According to the docs, MPS backend is using the GPU on M1, M2 chips via metal compute shaders.
mps
device enables high-performance training on GPU for MacOS devices with Metal programming framework. It introduces a new device to map Machine Learning computational graphs and primitives on highly efficient Metal Performance Shaders Graph framework and tuned kernels provided by Metal Performance Shaders framework respectively.The new MPS backend extends the PyTorch ecosystem and provides existing scripts capabilities to setup and run operations on GPU.
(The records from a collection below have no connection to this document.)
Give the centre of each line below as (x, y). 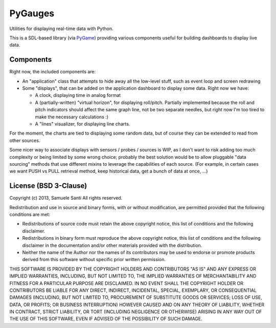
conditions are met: (30, 215)
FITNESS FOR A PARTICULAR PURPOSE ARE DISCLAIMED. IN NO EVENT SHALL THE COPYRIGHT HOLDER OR (126, 283)
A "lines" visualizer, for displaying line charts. (83, 124)
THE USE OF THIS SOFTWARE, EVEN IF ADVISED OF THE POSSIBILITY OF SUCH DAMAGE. (106, 319)
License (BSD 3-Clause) (48, 186)
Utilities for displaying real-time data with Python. (61, 29)
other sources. (25, 140)
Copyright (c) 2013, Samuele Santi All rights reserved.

According to the following repository, ml-macos-performanc, inference on the ANE is 7x faster
densenet121_keras_applications Latency ANE : 0.0012743692083333827 RPS ANE : 784.7019478034924
densenet121_keras_applications Latency GPU : 0.008270947500000033 RPS GPU : 120.90513209036763
densenet121_keras_applications Latency CPU : 0.015347813229166719 RPS CPU : 65.15586195039286
I was wondering would the performance of training be better if we can also use the Apple’s Neural Engine?
There is obviously some restrictions, see unsupported neural engine layers, but that should be similar to Google’s TPUs.
It seems that there is maybe too much protection/security around directly calling the ANE,
according to George Hotz’s tinygrad, maybe that is the biggest blocker?